Zwei Bühnen bieten während der Connichi Platz für viele Stunden bunten Programms. Die große Hauptbühne im Festsaal und die etwas kleinere im daneben liegenden Blauen Saal. Insgesamt drei Auftritte japanischer Künstler waren hier mitunter die Highlights. Chii Sakurabi, eine J-Pop-Sängerin, die das erste Mal in Deutschland auftrat; die Gruppe Karasu, die eine Mischung aus Theater und action-/schwertreicher Bühnenshow aufführten und die japanische Rock-/Metalformation Mardelas. Alle drei boten eine tolle Show, oder im Falle von Karasu auch zwei.

Doch auch aus dem deutschsprachigen Raum gab es einige Beiträge. Viele Showgruppen wie beispielsweise Ikimashô, Daijoubou oder Imitari unterhielten mit Gesang, Schauspiel und Tanzperformances. Erfolgreichster Publikumsmagnet war jedoch der bekannte Szene-Komiker Shinji Schneider, der den Festsaal komplett füllte, so dass Helfer die Besucherreihen kontrollierten und diese zum Aufrücken auffordern mussten, um noch weiteren wartenden Besuchern vor den Türen die Möglichkeit zu geben, dem Auftritt beizuwohnen – das schaffen nicht einmal alle japanischen Gäste. Auch die beiden deutschen Vorentscheide zum European Cosplay Gathering (ECG)und World Cosplay Summit (WCS)konnten sich über ähnlichen Besucherandrang freuen. Dazu fand am Freitag noch ein dritter Cosplaywettbewerb statt, der von der Connichi selbst ausgerichtet wurde und auch mit tollen Preisen der vielen Sponsoren lockte. Die gebotene Qualität reichte dabei von gut bis grandios, und die Aufführungen konnten nahezu alle überzeugen und unterhalten – definitiv Höhepunkte des Bühnenprogramms.

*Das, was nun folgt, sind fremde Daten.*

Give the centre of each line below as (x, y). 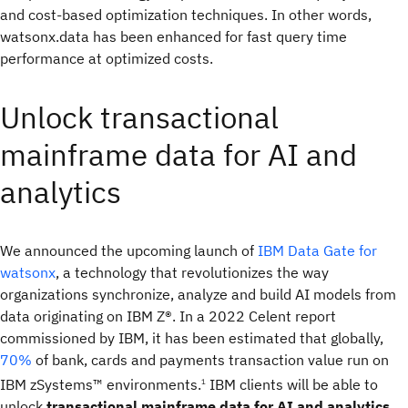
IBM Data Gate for (317, 250)
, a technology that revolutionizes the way (192, 272)
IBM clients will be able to (292, 385)
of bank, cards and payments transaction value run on (210, 360)
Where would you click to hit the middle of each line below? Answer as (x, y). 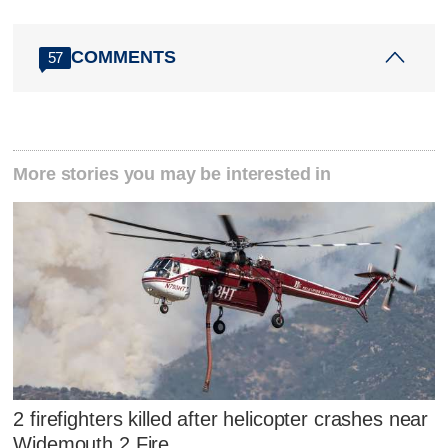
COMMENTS (124, 57)
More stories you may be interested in (172, 173)
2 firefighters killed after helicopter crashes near (221, 419)
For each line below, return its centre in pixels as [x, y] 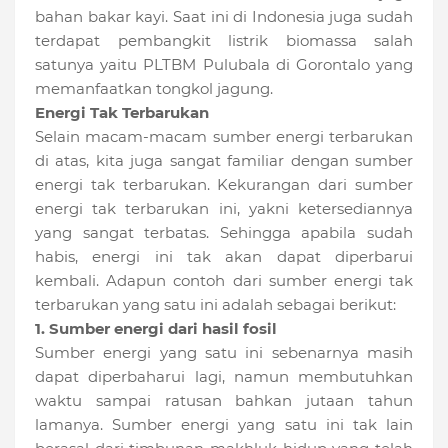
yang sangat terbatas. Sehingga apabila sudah [224, 233]
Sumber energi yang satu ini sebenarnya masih [224, 353]
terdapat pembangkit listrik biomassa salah [224, 41]
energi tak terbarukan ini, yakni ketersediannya [224, 209]
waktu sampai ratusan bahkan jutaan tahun [224, 401]
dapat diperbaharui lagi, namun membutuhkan [224, 377]
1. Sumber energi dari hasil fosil [156, 329]
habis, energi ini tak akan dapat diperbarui [224, 257]
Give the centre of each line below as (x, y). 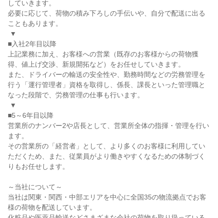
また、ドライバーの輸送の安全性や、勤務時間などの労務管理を (107, 74)
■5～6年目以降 (31, 115)
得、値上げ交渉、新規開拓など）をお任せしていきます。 (96, 64)
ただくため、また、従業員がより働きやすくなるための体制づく (107, 156)
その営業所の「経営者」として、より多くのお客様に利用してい (107, 146)
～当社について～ (35, 187)
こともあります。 (35, 23)
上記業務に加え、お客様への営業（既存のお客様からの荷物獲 (103, 54)
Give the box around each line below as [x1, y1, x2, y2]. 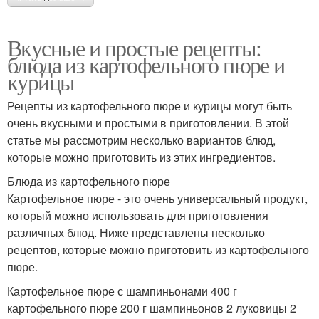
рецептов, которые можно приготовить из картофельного [7, 241, 309, 258]
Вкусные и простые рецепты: [7, 31, 261, 63]
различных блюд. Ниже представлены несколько [7, 224, 265, 241]
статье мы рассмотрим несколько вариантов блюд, [7, 131, 276, 148]
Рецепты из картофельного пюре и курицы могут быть [7, 97, 292, 114]
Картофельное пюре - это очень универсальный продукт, [7, 189, 308, 206]
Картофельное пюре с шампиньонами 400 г [7, 282, 237, 299]
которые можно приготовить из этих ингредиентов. [7, 148, 276, 165]
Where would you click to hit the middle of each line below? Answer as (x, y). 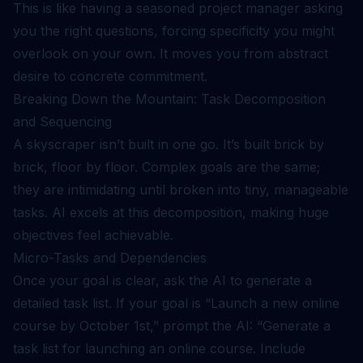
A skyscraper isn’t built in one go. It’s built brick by (169, 144)
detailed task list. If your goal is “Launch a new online (176, 303)
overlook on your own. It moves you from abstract (171, 53)
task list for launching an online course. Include (159, 348)
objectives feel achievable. (93, 235)
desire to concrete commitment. (110, 76)
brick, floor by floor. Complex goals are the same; (167, 167)
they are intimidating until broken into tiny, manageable (181, 190)
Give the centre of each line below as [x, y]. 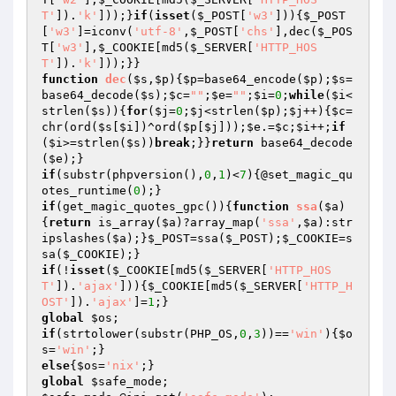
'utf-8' [158, 31]
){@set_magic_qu [300, 175]
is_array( [126, 222]
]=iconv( [105, 31]
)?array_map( [218, 222]
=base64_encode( [250, 79]
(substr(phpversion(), [130, 175]
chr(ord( [70, 127]

Insgesamt konnte sich das Programm durchaus sehen lassen – egal ob auf der Bühne, oder in kleineren Räumen, oder auf der Couch. Langeweile dürfte niemand gehabt haben – dann eher das Problem, dass man sich zu oft zwischen zu vielen interessanten Punkten entscheiden musste. Zum Glück gab es als Planungshilfe dieses Jahr einen Online-Programmplaner, um via Smartphone sofort abrufen zu können, was aktuell in welchem Raum stattfindet.

Umfangreichere Galerien findet ihr auf unserer Facebook-Seite zu allen drei Cosplay-Wettbewerben: zum Connichi-Cosplay-Wettbewerb, zum European Cosplay Gathering-Vorentscheid und zum World Cosplay Summit-Vorentscheid.

Sayonara und bis nächstes Jahr

Für viele in der Szene ist die Connichi eine Pflicht- und Herzensveranstaltung. Ein wenig wie „nach Hause kommen“. Man erfreut sich immer aufs Neue am Anblick der großen Säulen vor dem Eingang, auf die alten und neuen Gesichter, die man trifft; auf die Platzsuche zur AMV-Nacht und all die vielen Cosplayer, die das Gelände bevölkern. Auch nächstes Jahr sind wir wieder für euch dabei, wenn Kassel wieder bunt wird. Das Datum steht schon fest: 7. bis 9. September 2018 im Kongress Palais, wo auch sonst?